#### TASK INSTRUCTIONS:
Working from the entries below, count every line that includes the word "hotel". Return the figure alone.

#### DATA UNDER STUDY:

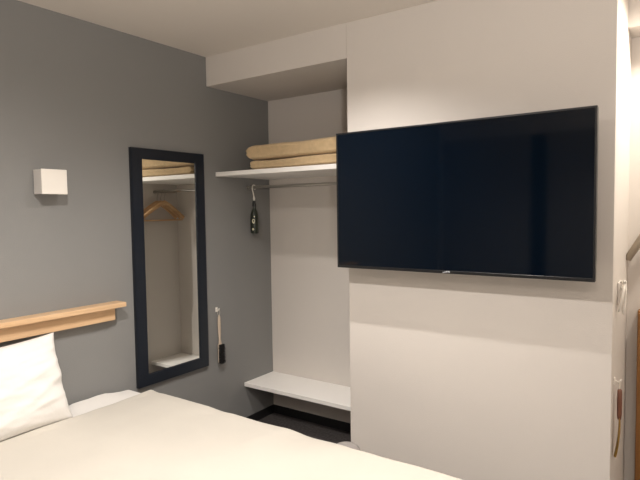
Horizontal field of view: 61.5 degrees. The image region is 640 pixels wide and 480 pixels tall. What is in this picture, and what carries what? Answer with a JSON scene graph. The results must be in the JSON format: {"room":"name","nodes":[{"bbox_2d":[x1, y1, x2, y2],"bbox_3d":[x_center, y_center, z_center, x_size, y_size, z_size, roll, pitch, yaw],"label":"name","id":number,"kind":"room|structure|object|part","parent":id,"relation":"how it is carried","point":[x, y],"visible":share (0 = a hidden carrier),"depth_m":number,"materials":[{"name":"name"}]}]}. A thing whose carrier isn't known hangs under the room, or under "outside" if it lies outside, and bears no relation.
{"room":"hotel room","nodes":[
{"label":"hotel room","id":0,"kind":"room"},
{"bbox_2d":[0,0,273,417],"bbox_3d":[-1.725,0.175,2.073,0.100,2.474,4.850,1,4,35],"label":"wall","id":1,"kind":"structure","parent":0,"point":[75,93],"depth_m":2.85,"materials":[{"name":"grey paint"}]},
{"bbox_2d":[33,169,67,194],"bbox_3d":[-1.276,-0.274,2.544,0.084,0.116,0.123,1,4,35],"label":"wall sconce","id":2,"kind":"object","parent":1,"relation":"attached to","point":[46,181],"visible":1,"depth_m":2.51,"materials":[{"name":"grey plastic"}]},
{"bbox_2d":[0,301,125,342],"bbox_3d":[-1.426,0.408,2.351,0.084,0.093,1.290,1,4,35],"label":"rail","id":3,"kind":"object","parent":1,"relation":"attached to","point":[15,328],"visible":1,"depth_m":2.57,"materials":[{"name":"brown wood"}]},
{"bbox_2d":[128,147,208,388],"bbox_3d":[-0.876,0.147,3.189,0.025,1.340,0.530,1,4,35],"label":"wall mirror","id":4,"kind":"object","parent":1,"relation":"attached to","point":[168,230],"visible":1,"depth_m":3.16,"materials":[{"name":"black mirror"}]},
{"bbox_2d":[142,159,199,372],"bbox_3d":[-0.880,0.145,3.190,0.016,1.212,0.389,1,4,35],"label":"mirror glass","id":5,"kind":"object","parent":4,"relation":"attached to","point":[170,187],"depth_m":3.18,"materials":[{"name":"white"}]},
{"bbox_2d":[246,404,273,420],"bbox_3d":[-1.663,1.380,2.110,0.010,0.061,4.650,1,4,35],"label":"baseboard","id":6,"kind":"structure","parent":1,"relation":"attached to","point":[269,410],"depth_m":3.90,"materials":[{"name":"black"}]},
{"bbox_2d":[18,0,436,56],"bbox_3d":[-0.160,-1.070,0.907,3.950,0.100,4.850,1,4,35],"label":"ceiling","id":7,"kind":"structure","parent":0,"point":[205,28],"depth_m":2.69,"materials":[{"name":"white painted plaster"}]},
{"bbox_2d":[258,413,350,443],"bbox_3d":[-0.124,1.499,1.051,3.950,0.100,4.850,1,4,35],"label":"floor","id":8,"kind":"structure","parent":0,"point":[313,430],"depth_m":3.71,"materials":[{"name":"grey carpet"}]},
{"bbox_2d":[12,390,139,437],"bbox_3d":[-0.598,1.131,1.819,2.058,0.562,1.401,1,4,35],"label":"bed","id":9,"kind":"object","parent":8,"relation":"on","point":[84,406],"visible":0.12,"depth_m":2.72,"materials":[{"name":"white fabric"}]},
{"bbox_2d":[0,332,72,441],"bbox_3d":[-1.389,0.658,2.219,0.184,0.410,0.712,1,4,35],"label":"pillow","id":10,"kind":"object","parent":9,"relation":"on","point":[32,393],"visible":1,"depth_m":2.33,"materials":[{"name":"white fabric"}]},
{"bbox_2d":[0,390,462,479],"bbox_3d":[-0.515,1.020,1.750,1.948,0.349,1.494,1,4,35],"label":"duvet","id":11,"kind":"object","parent":9,"relation":"on","point":[150,434],"visible":1,"depth_m":2.13,"materials":[{"name":"beige fabric"}]},
{"bbox_2d":[337,441,359,449],"bbox_3d":[0.139,1.205,2.829,0.146,0.278,0.146,1,4,35],"label":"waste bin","id":12,"kind":"object","parent":8,"relation":"on","point":[352,445],"visible":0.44,"depth_m":2.81,"materials":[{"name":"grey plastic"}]},
{"bbox_2d":[634,309,639,479],"bbox_3d":[1.776,0.844,2.443,0.593,1.000,0.102,1,4,35],"label":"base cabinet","id":13,"kind":"object","parent":8,"relation":"on","point":[637,424],"visible":1,"depth_m":2.58,"materials":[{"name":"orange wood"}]},
{"bbox_2d":[268,37,639,479],"bbox_3d":[1.245,0.088,2.894,3.850,2.474,0.115,1,4,35],"label":"wall","id":14,"kind":"structure","parent":0,"point":[311,315],"depth_m":3.72,"materials":[{"name":"white paint"}]},
{"bbox_2d":[216,164,335,179],"bbox_3d":[-0.095,-0.428,3.407,1.039,0.028,0.539,1,4,35],"label":"wall shelf","id":15,"kind":"object","parent":14,"relation":"attached to","point":[324,170],"visible":0.56,"depth_m":3.31,"materials":[{"name":"white laminate"}]},
{"bbox_2d":[250,153,335,168],"bbox_3d":[-0.043,-0.469,3.316,0.666,0.061,0.436,1,4,35],"label":"folded blanket","id":16,"kind":"object","parent":15,"relation":"on","point":[321,159],"visible":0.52,"depth_m":3.13,"materials":[{"name":"beige fabric"}]},
{"bbox_2d":[246,136,335,160],"bbox_3d":[-0.051,-0.549,3.319,0.698,0.103,0.450,1,4,35],"label":"folded blanket","id":17,"kind":"object","parent":16,"relation":"on","point":[327,145],"visible":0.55,"depth_m":3.14,"materials":[{"name":"beige fabric"}]},
{"bbox_2d":[206,23,346,100],"bbox_3d":[-0.120,-1.067,3.347,1.041,0.182,0.600,1,4,35],"label":"soffit","id":18,"kind":"structure","parent":14,"relation":"attached to","point":[312,62],"depth_m":3.16,"materials":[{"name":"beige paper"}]},
{"bbox_2d":[244,371,350,410],"bbox_3d":[-0.011,1.008,3.581,1.039,0.027,0.313,1,4,35],"label":"shelf","id":19,"kind":"object","parent":14,"relation":"attached to","point":[320,392],"visible":0.56,"depth_m":3.61,"materials":[{"name":"white laminate"}]},
{"bbox_2d":[274,404,350,432],"bbox_3d":[0.084,1.266,3.718,1.031,0.061,0.010,1,4,35],"label":"baseboard","id":20,"kind":"structure","parent":14,"relation":"attached to","point":[344,426],"depth_m":3.80,"materials":[{"name":"black"}]},
{"bbox_2d":[626,234,639,260],"bbox_3d":[1.556,-0.051,2.536,0.192,0.300,0.104,1,4,35],"label":"grab bar","id":21,"kind":"object","parent":14,"relation":"attached to","point":[635,247],"visible":0.99,"depth_m":2.54,"materials":[{"name":"brown wood"}]},
{"bbox_2d":[346,0,631,479],"bbox_3d":[0.864,0.098,2.803,1.246,2.474,0.700,1,4,35],"label":"wall","id":22,"kind":"structure","parent":0,"point":[465,377],"depth_m":2.44,"materials":[{"name":"white paint"}]},
{"bbox_2d":[247,182,336,189],"bbox_3d":[-0.071,-0.353,3.445,1.040,0.028,0.028,1,4,35],"label":"rod","id":23,"kind":"object","parent":22,"relation":"attached to","point":[324,183],"visible":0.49,"depth_m":3.50,"materials":[{"name":"silver metal"}]},
{"bbox_2d":[250,185,258,233],"bbox_3d":[-0.454,-0.214,3.719,0.058,0.338,0.059,1,4,35],"label":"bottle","id":24,"kind":"object","parent":23,"relation":"hanging from","point":[254,218],"visible":1,"depth_m":3.70,"materials":[{"name":"black plastic"}]},
{"bbox_2d":[336,105,598,281],"bbox_3d":[0.609,-0.190,2.454,1.185,0.678,0.131,1,4,35],"label":"television","id":25,"kind":"object","parent":22,"relation":"attached to","point":[514,195],"visible":1,"depth_m":2.33,"materials":[{"name":"black plastic"}]},
{"bbox_2d":[617,280,626,314],"bbox_3d":[1.292,0.237,2.303,0.037,0.152,0.175,1,4,27],"label":"hook","id":26,"kind":"object","parent":22,"relation":"attached to","point":[621,291],"visible":1,"depth_m":2.26,"materials":[{"name":"grey plastic"}]},
{"bbox_3d":[1.299,0.225,2.334,0.005,0.091,0.112,1,4,35],"label":"hook plate","id":27,"kind":"part","parent":26,"relation":"part of","materials":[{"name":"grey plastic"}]},
{"bbox_2d":[628,0,639,37],"bbox_3d":[2.043,-1.032,2.085,1.463,0.168,0.185,1,4,35],"label":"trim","id":28,"kind":"structure","parent":22,"relation":"attached to","point":[633,5],"depth_m":2.42,"materials":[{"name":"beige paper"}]},
{"bbox_3d":[1.245,0.590,2.248,0.029,0.030,0.018,1,4,35],"label":"wall hook","id":29,"kind":"object","parent":22,"relation":"attached to","visible":0},
{"bbox_2d":[614,381,621,456],"bbox_3d":[1.251,0.745,2.251,0.046,0.326,0.027,-2,4,-24],"label":"shoehorn","id":30,"kind":"object","parent":29,"relation":"hanging from","point":[619,391],"visible":1,"depth_m":2.24,"materials":[{"name":"beige"}]},
{"bbox_3d":[1.246,0.826,2.260,0.022,0.165,0.049,1,4,35],"label":"blade","id":31,"kind":"part","parent":30,"relation":"part of","materials":[{"name":"gold metal"}]},
{"bbox_3d":[1.252,0.685,2.250,0.020,0.128,0.029,1,4,35],"label":"handle","id":32,"kind":"part","parent":30,"relation":"part of","materials":[{"name":"brown wood"}]},
{"bbox_3d":[-0.665,0.454,3.504,0.029,0.030,0.018,1,4,35],"label":"wall hook","id":33,"kind":"object","parent":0,"visible":0},
{"bbox_2d":[218,310,225,363],"bbox_3d":[-0.646,0.630,3.513,0.034,0.356,0.047,1,4,35],"label":"brush","id":34,"kind":"object","parent":33,"relation":"hanging from","point":[221,355],"visible":1,"depth_m":3.51,"materials":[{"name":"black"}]},
{"bbox_3d":[-0.656,0.589,3.513,0.016,0.199,0.028,1,4,35],"label":"handle","id":35,"kind":"part","parent":34,"relation":"part of","materials":[{"name":"brown wood"}]}
]}

#### RESPONSE BOX:
2